Among the records below, count the lines where "package" occurs, and report that total alone.

[Data items]
===
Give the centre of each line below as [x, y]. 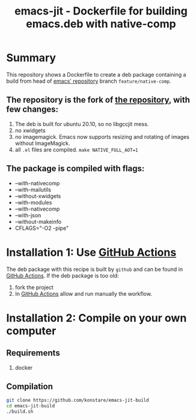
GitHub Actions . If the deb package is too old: [63, 275]
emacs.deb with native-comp [101, 24]
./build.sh [20, 412]
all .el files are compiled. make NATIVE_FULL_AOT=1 [76, 150]
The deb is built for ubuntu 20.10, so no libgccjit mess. [82, 124]
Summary [31, 58]
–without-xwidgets [38, 196]
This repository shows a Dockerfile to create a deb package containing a [96, 74]
===
_Answer to this exercise_: 2